The investigation began last Friday after Sen. Jeff Flake (R-Ariz.) was forced to call on Senate Judiciary Committee Chairman Chuck Grassley (R-Iowa) to delay Kavanaugh’s confirmation by a week after being confronted by two assault survivors.

The directive Trump and White House Counsel Don McGahn sent to the FBI detailing what the probe should entail has remained confidential.

“Why shouldn’t all of America see the facts?” Schumer said. “We are reiterating our call to make the directive that the White House and Counsel McGahn sent to the FBI public because we believe that it greatly constrained the investigation from the get-go.”

The FBI interviewed only nine witnesses as it investigated the claims of just two of the three women who have accused Kavanaugh of sexual assault—Deborah Ramirez and Dr. Christine Blasey Ford.

Neither Ford nor Kavanaugh were among those interviewed, despite Ford’s demand that she be able to give her account to the FBI. More than 40 other witnesses who said they could corroborate Ford’s and Ramirez’s allegations, as well as a third accuser, Julie Swetnick, were ignored by the agency.

“The American people deserve to know the full truth about anyone nominated to a lifetime appointment on the Supreme Court,” said Hobert Flynn. “It’s more than apparent that we need to know more, not less, about Judge Kavanaugh’s past.
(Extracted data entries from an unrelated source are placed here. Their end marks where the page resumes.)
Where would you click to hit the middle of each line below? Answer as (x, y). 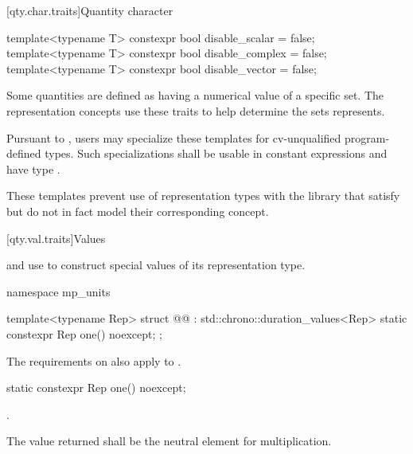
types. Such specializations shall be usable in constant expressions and (216, 153)
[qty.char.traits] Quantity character (90, 10)
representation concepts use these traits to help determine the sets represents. (196, 110)
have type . (33, 168)
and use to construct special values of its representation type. (156, 265)
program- (367, 137)
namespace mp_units (58, 291)
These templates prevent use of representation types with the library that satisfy (203, 196)
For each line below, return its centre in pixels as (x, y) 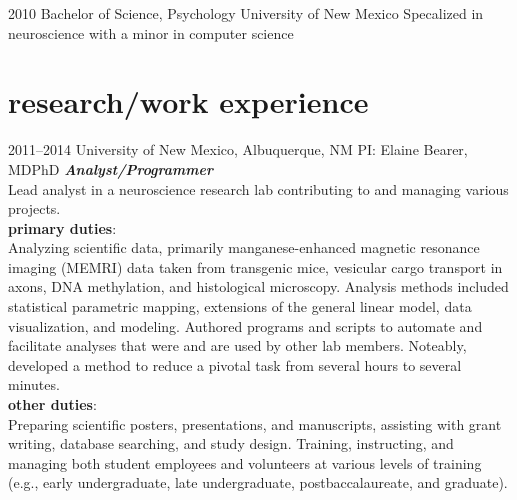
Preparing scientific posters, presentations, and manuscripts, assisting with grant (255, 423)
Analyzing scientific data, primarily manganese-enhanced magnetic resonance (244, 247)
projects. (34, 208)
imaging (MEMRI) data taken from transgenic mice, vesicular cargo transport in (255, 266)
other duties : (52, 404)
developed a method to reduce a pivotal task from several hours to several (235, 364)
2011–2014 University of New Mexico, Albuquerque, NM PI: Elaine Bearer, (238, 149)
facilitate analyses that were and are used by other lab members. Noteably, (237, 345)
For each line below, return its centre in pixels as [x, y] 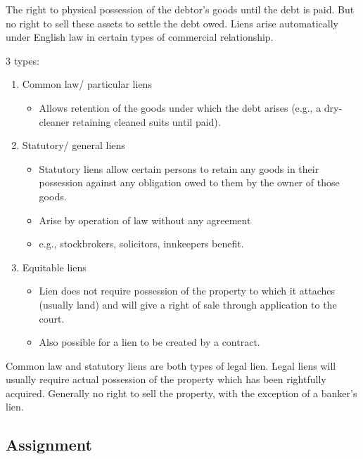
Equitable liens [54, 267]
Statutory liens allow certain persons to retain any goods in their [179, 168]
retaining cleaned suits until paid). [147, 121]
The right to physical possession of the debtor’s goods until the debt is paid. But [180, 9]
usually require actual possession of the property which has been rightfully [166, 379]
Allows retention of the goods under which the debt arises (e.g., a [180, 107]
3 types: [23, 60]
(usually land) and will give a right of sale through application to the [188, 304]
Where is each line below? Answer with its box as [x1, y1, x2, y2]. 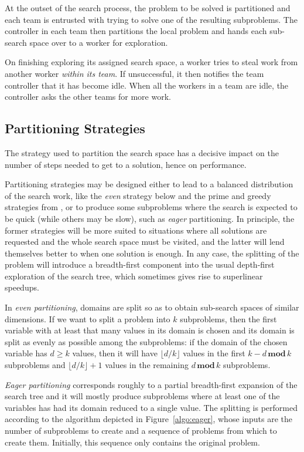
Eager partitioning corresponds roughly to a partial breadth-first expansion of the [5, 378, 298, 390]
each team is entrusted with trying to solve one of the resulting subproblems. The [5, 13, 298, 25]
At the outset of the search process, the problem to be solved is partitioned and [5, 2, 291, 14]
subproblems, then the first [180, 312, 277, 325]
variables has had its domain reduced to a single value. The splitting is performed [5, 401, 298, 413]
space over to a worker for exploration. [29, 36, 168, 48]
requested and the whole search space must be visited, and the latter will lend [5, 235, 285, 248]
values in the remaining [105, 359, 189, 371]

A vote to confirm Judge Kavanaugh under the current circumstances would abandon the high standards that are supposed to accompany the Senate’s constitutional role in the advice and consent process.”

Nevertheless, Grassley claimed the prove proved there was “no hint” of sexual assault by Kavanaugh—while Sens. Jeff Flake (R-Ariz.) and Susan Collins (R-Maine), indicated that they were satisfied by the FBI’s report.
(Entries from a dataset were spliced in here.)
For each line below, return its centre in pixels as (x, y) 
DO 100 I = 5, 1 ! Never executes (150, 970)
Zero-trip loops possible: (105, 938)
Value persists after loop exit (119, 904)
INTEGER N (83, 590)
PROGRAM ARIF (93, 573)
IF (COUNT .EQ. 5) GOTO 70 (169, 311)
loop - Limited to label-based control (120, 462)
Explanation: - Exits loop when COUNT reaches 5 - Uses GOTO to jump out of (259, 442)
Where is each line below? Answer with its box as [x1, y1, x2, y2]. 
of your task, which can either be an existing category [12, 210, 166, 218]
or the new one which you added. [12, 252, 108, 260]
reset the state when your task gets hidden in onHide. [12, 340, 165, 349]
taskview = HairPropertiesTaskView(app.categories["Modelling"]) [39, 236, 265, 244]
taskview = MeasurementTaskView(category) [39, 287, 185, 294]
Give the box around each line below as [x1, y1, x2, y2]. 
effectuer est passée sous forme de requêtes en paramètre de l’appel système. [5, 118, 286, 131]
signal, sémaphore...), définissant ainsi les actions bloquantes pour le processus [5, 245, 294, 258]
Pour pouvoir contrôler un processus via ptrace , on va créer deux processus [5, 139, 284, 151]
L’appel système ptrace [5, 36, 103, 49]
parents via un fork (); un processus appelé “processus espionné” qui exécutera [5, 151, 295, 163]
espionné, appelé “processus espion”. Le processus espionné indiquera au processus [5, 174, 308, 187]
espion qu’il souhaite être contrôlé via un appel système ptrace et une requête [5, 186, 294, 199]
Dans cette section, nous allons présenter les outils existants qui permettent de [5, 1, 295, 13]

“This is a career-defining vote for Sens. Flake, Collins, Murkowski, Manchin, and Heitkamp,” said Hess. “The power to keep an accused sexual predator off the Supreme Court rests entirely with them. All of them should be insulted that Donald Trump and Mitch McConnell think they’re gullible enough to consider this investigation sufficient. Ultimately, for any senator who actually cares about sexual assault, perjury, judicial temperament, or women’s rights to make decisions about their own bodies, a no vote will be a no brainer.”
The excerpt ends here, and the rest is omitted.